El rabí don Sem Tob del Carrión, el moralista al que también conocieron por don Santo, en las escaleras de una posada, pinas y oscuras, abrazó a una moza y la besó a la francesa hallando «la boca sabrosa e la saliva templada». Cuando don Santo escribió su beso, para que tantos siglos después aún nos conmueva, no sé si sabía que era un hombre del Renacimiento perdido en lo más oscuro de la edad Media. Esa valoración del sentimiento mundano, de la experiencia íntima, ese ensimismamiento de don Santo, el moralista, con su beso, es cosa renacentista, es el brillante hilo de plata que mana de los héroes antiguos, de Cicerón, de Ovidio, de Homero, de Safo y luego se ensancha y brilla nuevamente con Petrarca y los que lo siguieron. Después de la noche medieval amaneció Europa, otra vez de la mano de Italia. Una Italia menudamente dividida en reinecillos y ducados en los que las bellas artes taraceaban, como pequeñas gemas sobre mesa de palo santo, los sonetos, las miniaturas, los faunos de piedra, las escalinatas de mármol, los grutescos de yeso, los brocados de seda, las faltriqueras de terciopelo con adornos de pasta y, por supuesto, también, las humeantes y perfumadas cocinas. Italia, en medio de tanto esplendor, era el campo de batalla donde contendían España y Francia, con sus legiones de piqueros y arcabuceros, de jinetes y artilleros, con sus prietos escuadrones de lansquenetes alemanes y suizos, pero ella los conquistó y los civilizó con sus refinamientos y sus sonetos, sus logias, sus damascos y sus guisos. En algunas ciudades italianas ricas y abiertas al mundo, especialmente Florencia, Milán y Venecia, se había ido desarrollando una cocina innovadora más refinada y dietéticamente equilibrada que la del resto de Europa. Esta cocina, que influyó simultáneamente en la española y en la francesa, inspiró la gran cocina francesa del siglo XVIII de cuyos réditos todavía viven los más altos fogones del Occidente cristiano. No fue una cocina creada de la nada sino tributaria de una larga tradición que en Italia se remontaba al menos al prerrenacimiento del siglo XII.

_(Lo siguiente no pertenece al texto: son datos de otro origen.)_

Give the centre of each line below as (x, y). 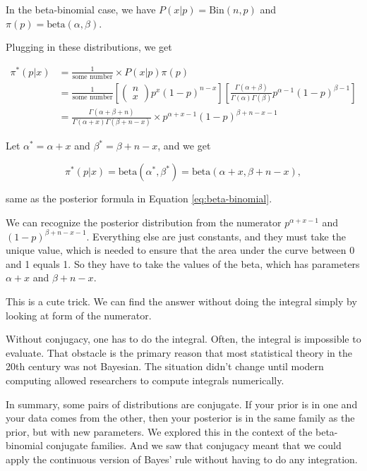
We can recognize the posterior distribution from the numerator (144, 222)
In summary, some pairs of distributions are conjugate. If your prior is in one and (182, 404)
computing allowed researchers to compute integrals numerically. (145, 380)
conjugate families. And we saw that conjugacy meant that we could (194, 445)
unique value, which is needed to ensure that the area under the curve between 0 (180, 250)
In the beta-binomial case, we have (81, 9)
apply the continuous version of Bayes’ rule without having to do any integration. (182, 459)
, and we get (184, 146)
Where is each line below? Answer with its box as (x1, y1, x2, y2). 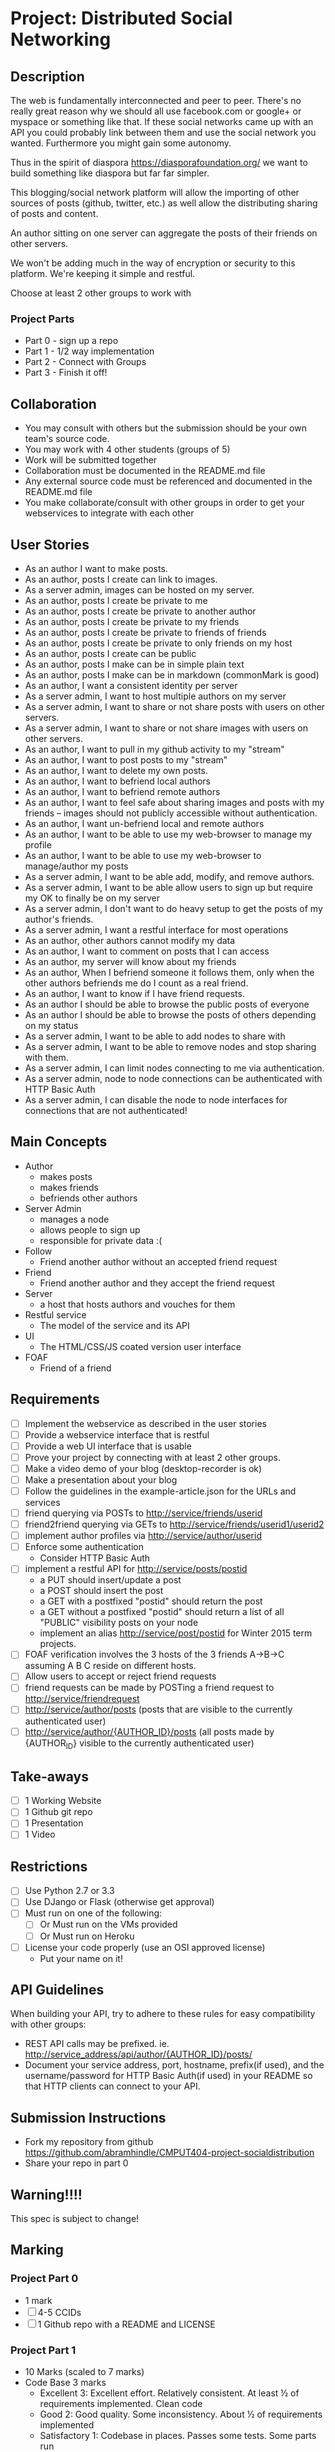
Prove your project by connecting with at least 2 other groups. (24, 1451, 281, 1463)
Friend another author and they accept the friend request (39, 1277, 275, 1289)
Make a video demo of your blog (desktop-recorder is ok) (24, 1462, 263, 1474)
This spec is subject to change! (10, 2213, 140, 2225)
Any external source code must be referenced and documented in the (24, 475, 313, 487)
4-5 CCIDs (37, 2306, 82, 2318)
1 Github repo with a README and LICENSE (37, 2318, 216, 2330)
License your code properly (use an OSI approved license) (24, 1941, 266, 1953)
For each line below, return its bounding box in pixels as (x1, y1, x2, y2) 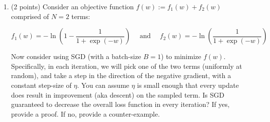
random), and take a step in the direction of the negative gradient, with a (11, 70, 231, 81)
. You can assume (77, 80, 130, 90)
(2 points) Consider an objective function (11, 1, 134, 11)
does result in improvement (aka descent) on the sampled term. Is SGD (11, 89, 225, 100)
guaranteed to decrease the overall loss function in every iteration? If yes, (11, 99, 230, 109)
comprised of (11, 11, 49, 21)
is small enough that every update (137, 80, 239, 90)
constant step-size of (11, 80, 72, 90)
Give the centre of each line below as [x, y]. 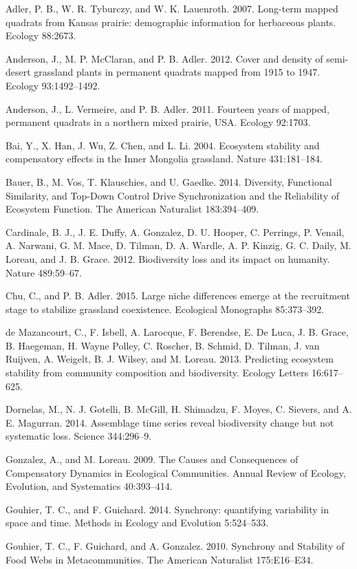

En el siglo XIII, cuando el resto de Europa vivía de la harina mal molida y la carne asada, los florentinos ya sabían cocinar el pato a la naranja y, un siglo después, la pasta de hojaldre era cosa corriente en las mesas elegantes de Italia, así como la salsa bechamel, dos preparaciones que pasan por ser invenciones española y francesa, respectivamente. El Renacimiento italiano dio también a Europa los helados, los sorbetes y la buena parte de la dulcería de azúcar, el franchipán, la pasta macarrón, el mazapán, así como los licores azucarados. También introdujo en las cocinas elegantes las verduras y hortalizas, hasta entonces despreciadas como comida de pobres.
Esta influencia italiana queda patente en los primeros recetarios impresos en España, el Llibre de coch de Ruperto de Nola, cocinero del serenísimo señor don Fernando de Nápoles (aparecido en 1520 y traducido al castellano un lustro después como Libro de guisados, en Toledo). Otro cocinero formado en Italia, Diego Granado, publicó su Libro del arte de cocina en 1599.